=== EXERCISE PROMPT ===
Your task is to repeat the records exactly from the line containing "Panning or zooming (31, 226, 90, 235)" onward, through the final line.

■ ■ ■ ■

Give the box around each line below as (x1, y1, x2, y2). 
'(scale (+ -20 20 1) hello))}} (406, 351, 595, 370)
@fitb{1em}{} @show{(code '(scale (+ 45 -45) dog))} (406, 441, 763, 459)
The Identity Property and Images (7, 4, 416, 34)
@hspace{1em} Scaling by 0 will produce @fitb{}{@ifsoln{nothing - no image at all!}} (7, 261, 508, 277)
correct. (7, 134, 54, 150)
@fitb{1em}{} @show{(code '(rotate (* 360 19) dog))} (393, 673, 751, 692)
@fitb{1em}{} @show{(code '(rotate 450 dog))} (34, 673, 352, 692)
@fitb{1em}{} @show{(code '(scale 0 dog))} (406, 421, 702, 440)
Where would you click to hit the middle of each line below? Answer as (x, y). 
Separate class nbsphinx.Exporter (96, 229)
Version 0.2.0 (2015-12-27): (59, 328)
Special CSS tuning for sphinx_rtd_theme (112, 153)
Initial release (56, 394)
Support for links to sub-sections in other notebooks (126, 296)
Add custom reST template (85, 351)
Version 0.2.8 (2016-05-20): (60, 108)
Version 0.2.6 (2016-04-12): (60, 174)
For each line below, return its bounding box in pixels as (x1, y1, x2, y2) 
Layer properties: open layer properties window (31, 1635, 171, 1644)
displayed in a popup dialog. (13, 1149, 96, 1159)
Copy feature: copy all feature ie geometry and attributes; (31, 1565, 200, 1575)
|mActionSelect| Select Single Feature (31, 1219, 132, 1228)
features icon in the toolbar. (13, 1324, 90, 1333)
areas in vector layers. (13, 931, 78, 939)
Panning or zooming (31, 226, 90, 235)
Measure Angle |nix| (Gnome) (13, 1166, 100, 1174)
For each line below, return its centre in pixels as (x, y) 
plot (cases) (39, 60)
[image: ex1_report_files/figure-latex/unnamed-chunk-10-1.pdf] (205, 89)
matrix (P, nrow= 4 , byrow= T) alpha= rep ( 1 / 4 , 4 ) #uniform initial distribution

■ ■ ■ ■

=== RESPONSE AREA ===
Panning or zooming (31, 226, 90, 235)
Measure Angle |nix| (Gnome) (13, 1166, 100, 1174)
For each line below, return its centre in pixels as (x, y) 
plot (cases) (39, 60)
[image: ex1_report_files/figure-latex/unnamed-chunk-10-1.pdf] (205, 89)
matrix (P, nrow= 4 , byrow= T) alpha= rep ( 1 / 4 , 4 ) #uniform initial distribution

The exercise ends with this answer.